RECORDS TO USE
----------
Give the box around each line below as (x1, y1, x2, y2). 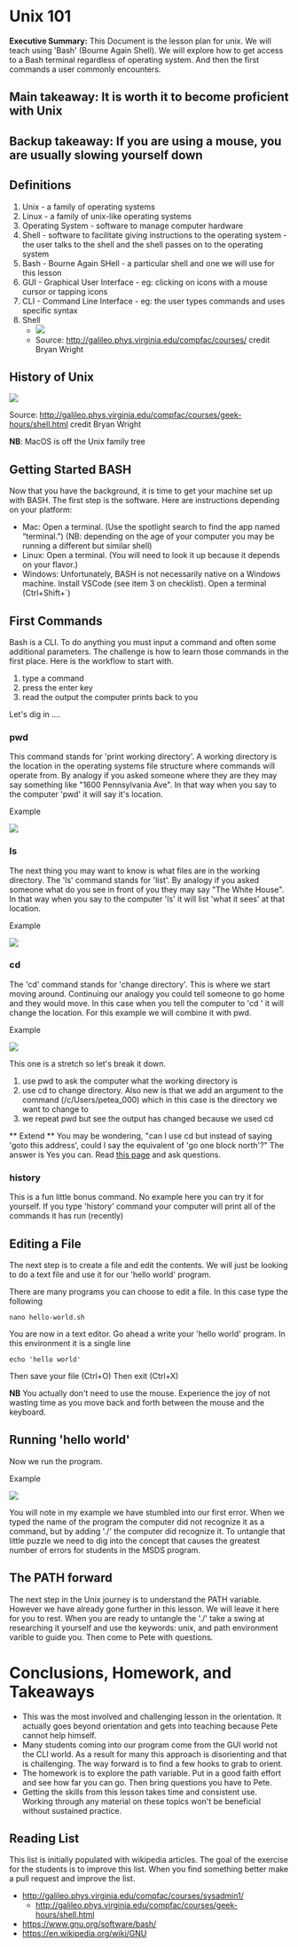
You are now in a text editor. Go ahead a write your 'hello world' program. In (9, 1328, 286, 1339)
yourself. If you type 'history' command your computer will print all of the (9, 1201, 277, 1212)
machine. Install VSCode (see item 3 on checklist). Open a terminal (21, 579, 267, 589)
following (9, 1296, 43, 1306)
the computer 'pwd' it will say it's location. (9, 789, 163, 800)
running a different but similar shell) (21, 540, 153, 551)
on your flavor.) (21, 559, 78, 570)
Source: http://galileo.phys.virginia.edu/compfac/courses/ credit (35, 335, 271, 345)
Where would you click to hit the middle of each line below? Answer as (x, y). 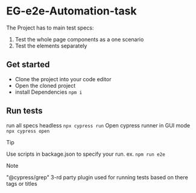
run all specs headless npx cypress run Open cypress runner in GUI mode (98, 125)
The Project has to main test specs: (50, 28)
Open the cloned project (45, 85)
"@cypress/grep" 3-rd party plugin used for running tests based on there (97, 177)
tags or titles (22, 183)
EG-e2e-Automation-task (71, 11)
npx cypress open (28, 131)
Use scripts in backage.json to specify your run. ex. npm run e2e (86, 154)
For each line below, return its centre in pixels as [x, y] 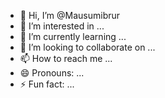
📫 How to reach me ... [66, 58]
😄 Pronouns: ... [52, 73]
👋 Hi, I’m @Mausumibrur [70, 15]
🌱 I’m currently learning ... [73, 36]
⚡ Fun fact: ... [47, 84]
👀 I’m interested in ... [62, 26]
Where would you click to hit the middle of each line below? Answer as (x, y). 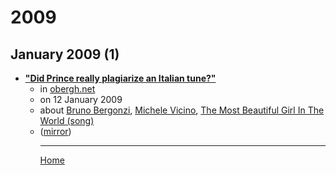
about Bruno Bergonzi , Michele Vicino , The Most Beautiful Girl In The (182, 110)
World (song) (67, 120)
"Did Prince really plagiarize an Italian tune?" (120, 78)
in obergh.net (67, 89)
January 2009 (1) (65, 54)
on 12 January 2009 (81, 99)
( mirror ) (55, 131)
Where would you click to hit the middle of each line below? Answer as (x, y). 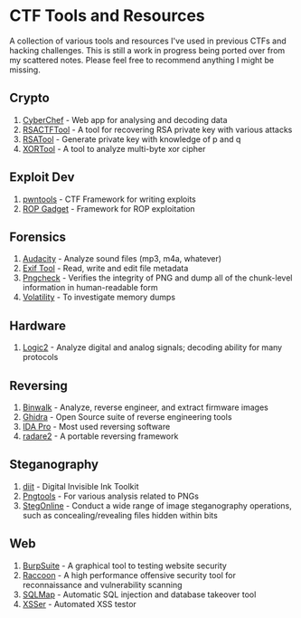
----------
YOUR GOAL
Copy out only the lines beginning at the line with "in obergh.net (67, 89)" and ending at the last line of the entries. Keep them exact; drop pictures.

EXERCISE RESPONSE
in obergh.net (67, 89)
January 2009 (1) (65, 54)
on 12 January 2009 (81, 99)
( mirror ) (55, 131)
Where would you click to hit the middle of each line below? Answer as (x, y). 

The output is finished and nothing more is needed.